• [WHAT IS BEING ASKED]:
Output the lines from the top of the entries below to the line with "For each line", both included, exactly and without pictures.

Dataset records

------------------------------------------------------------

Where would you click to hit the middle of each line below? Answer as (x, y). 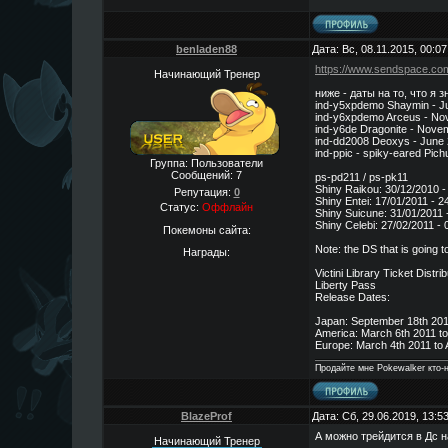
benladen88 (206, 49)
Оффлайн (227, 207)
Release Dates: (352, 297)
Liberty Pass (345, 285)
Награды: (206, 252)
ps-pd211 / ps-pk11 (361, 177)
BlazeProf (206, 416)
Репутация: (203, 192)
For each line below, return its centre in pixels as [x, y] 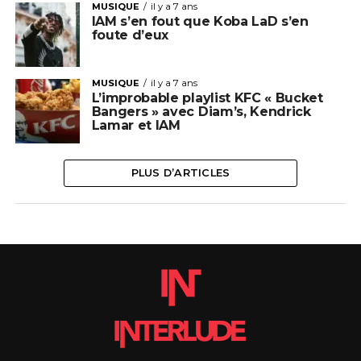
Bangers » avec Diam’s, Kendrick [201, 112]
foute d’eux [130, 35]
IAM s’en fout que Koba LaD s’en [200, 21]
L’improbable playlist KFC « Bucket [207, 98]
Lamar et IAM [136, 125]
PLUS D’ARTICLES [180, 173]
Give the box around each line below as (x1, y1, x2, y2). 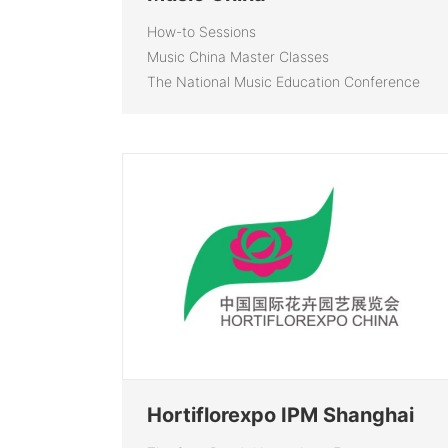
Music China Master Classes (147, 47, 329, 65)
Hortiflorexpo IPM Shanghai (147, 402, 414, 427)
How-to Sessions (147, 22, 256, 40)
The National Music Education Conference (147, 72, 420, 90)

------------------------------------------------------------

• [RESULT OF THIS TASK]:
Where would you click to hit the middle of each line below? Answer as (x, y). 
benladen88 (206, 49)
Оффлайн (227, 207)
Release Dates: (352, 297)
Liberty Pass (345, 285)
Награды: (206, 252)
ps-pd211 / ps-pk11 (361, 177)
BlazeProf (206, 416)
Репутация: (203, 192)
For each line below, return its centre in pixels as [x, y] 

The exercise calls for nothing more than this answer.